1. Look for redundancy
Read through your work and ruthlessly root out anything that is unnecessary. That means any parts where you’re repeating yourself, adding too much detail, or giving excessive illustration of your points.
In cover letters, for example, many people try to justify claiming ‘organisational skills’ by talking about three separate jobs and listing all the ways they had to be organised in each of them. That’s usually overkill – you could demonstrate your point with just one or two examples.
Do try to allow enough time to give yourself a break between finishing the first draft and revisiting it. Unnecessary detail is more likely to be obvious when you return to something after a break.

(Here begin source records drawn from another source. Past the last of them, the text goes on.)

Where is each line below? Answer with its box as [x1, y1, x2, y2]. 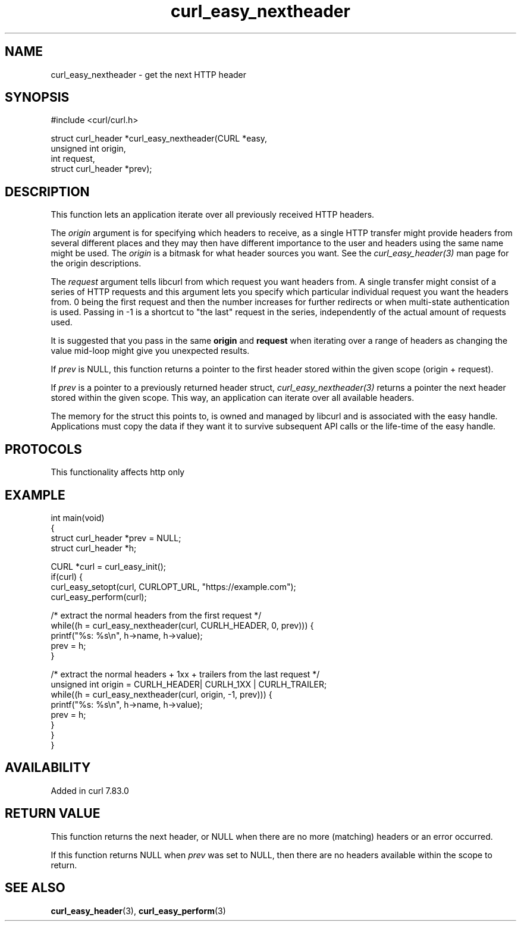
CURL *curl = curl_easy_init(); [51, 561, 166, 572]
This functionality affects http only [51, 467, 185, 478]
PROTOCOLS [5, 441, 82, 457]
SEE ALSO [5, 880, 65, 896]
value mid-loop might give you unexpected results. [51, 346, 250, 356]
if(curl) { [51, 571, 83, 582]
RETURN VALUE [5, 806, 101, 821]
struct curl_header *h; [51, 542, 137, 553]

And changing the way in which you’re reading (say, by printing out the draft rather than viewing it onscreen) can also make these sorts of things much more obvious.
Illogically structured documents are often long documents. That’s because you’re constantly having to reaffirm old points and bring your reader back up to speed by repeating things you’ve said elsewhere.
And failing to work out the structure before starting can mean going in without a clear purpose in mind. This will also tend to lead to unfocused, lengthy writing.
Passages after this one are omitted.